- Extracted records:
------------------------------------------------------------------------

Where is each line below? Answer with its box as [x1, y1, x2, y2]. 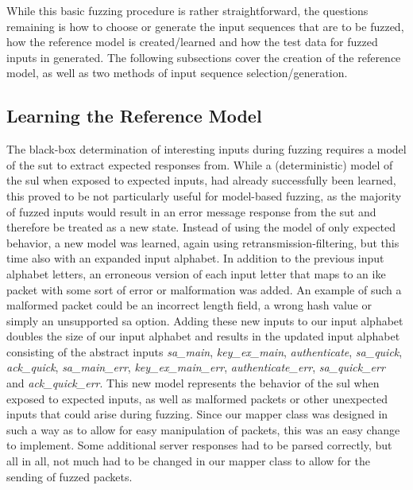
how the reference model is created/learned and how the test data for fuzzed [6, 33, 378, 50]
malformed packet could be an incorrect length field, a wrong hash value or [6, 297, 372, 313]
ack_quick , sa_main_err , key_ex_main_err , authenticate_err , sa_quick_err [6, 359, 385, 375]
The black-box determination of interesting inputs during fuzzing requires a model [6, 141, 407, 157]
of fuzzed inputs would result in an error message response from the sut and [6, 203, 376, 220]
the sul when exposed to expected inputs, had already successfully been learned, [6, 172, 396, 189]
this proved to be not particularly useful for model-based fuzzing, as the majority [6, 187, 402, 204]
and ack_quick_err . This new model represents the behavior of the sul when [6, 375, 380, 391]
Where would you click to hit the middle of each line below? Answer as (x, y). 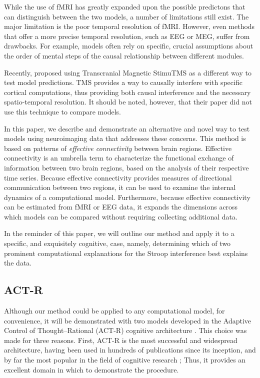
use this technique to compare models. (62, 111)
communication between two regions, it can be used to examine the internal (120, 187)
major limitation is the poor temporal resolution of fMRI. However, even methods (129, 26)
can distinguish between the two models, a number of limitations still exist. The (126, 16)
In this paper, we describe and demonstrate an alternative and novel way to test (127, 128)
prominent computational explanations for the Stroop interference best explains (126, 253)
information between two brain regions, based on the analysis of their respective (126, 167)
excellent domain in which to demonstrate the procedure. (91, 369)
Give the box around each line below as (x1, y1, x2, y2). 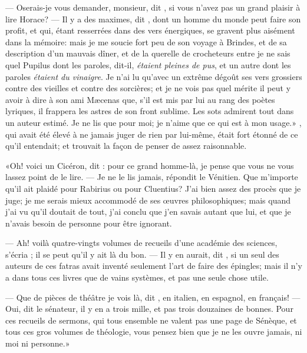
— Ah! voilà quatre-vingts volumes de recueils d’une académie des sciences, (5, 237, 278, 249)
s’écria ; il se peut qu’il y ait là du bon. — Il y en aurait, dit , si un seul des (5, 248, 279, 260)
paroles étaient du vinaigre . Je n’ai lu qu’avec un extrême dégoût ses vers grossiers (5, 70, 302, 82)
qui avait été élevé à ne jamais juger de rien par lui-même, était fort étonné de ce (5, 128, 298, 140)
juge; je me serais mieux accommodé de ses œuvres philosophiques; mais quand (5, 194, 291, 206)
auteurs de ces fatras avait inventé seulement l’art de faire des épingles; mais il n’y (5, 259, 302, 272)
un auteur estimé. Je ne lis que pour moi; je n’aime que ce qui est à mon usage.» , (5, 116, 302, 128)
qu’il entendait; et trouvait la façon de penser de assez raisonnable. (5, 139, 247, 152)
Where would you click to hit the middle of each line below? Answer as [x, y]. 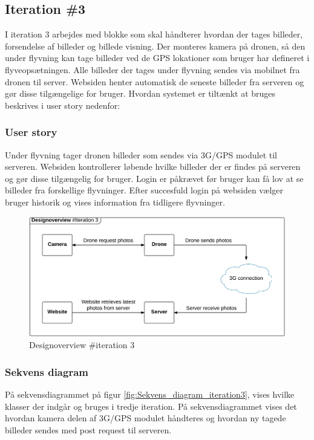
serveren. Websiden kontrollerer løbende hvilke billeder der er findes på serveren [153, 167]
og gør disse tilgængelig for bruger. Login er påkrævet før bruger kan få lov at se [154, 178]
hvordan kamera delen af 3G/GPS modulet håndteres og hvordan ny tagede [146, 418]
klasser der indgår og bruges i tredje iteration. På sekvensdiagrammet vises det [151, 406]
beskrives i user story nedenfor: [63, 105]
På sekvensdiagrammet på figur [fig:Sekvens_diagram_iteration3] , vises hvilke [150, 394]
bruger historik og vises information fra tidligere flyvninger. [115, 202]
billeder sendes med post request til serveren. [88, 430]
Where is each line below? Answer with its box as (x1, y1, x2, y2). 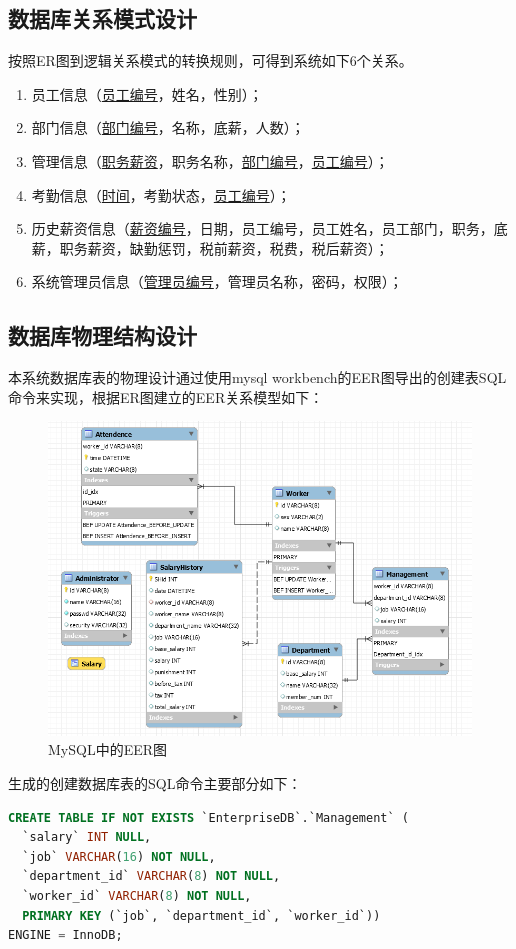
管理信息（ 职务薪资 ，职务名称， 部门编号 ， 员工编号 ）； (31, 150, 389, 171)
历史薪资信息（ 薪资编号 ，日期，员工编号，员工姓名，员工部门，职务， (31, 218, 494, 239)
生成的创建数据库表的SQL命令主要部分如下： (8, 772, 302, 793)
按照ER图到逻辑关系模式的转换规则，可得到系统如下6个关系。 (8, 50, 413, 71)
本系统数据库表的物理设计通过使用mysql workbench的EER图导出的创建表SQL (8, 367, 507, 388)
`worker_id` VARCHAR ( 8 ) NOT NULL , (22, 888, 252, 903)
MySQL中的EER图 (48, 739, 168, 760)
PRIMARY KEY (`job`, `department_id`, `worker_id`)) (22, 908, 381, 923)
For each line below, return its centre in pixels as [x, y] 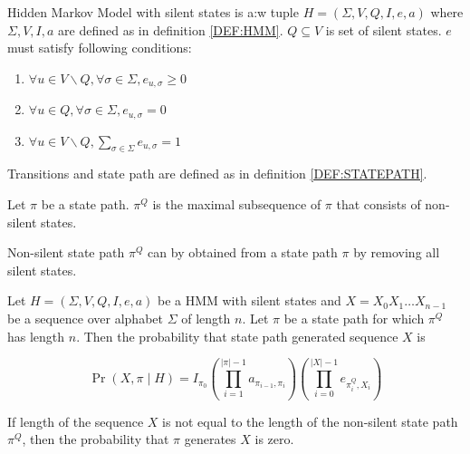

------------------------------------------------------------------------

- Work instruction:
All lines of the data that hold "regions" need to be copied.

- Output for this exercise:
communication between two regions, it can be used to examine the internal (120, 187)
information between two brain regions, based on the analysis of their respective (126, 167)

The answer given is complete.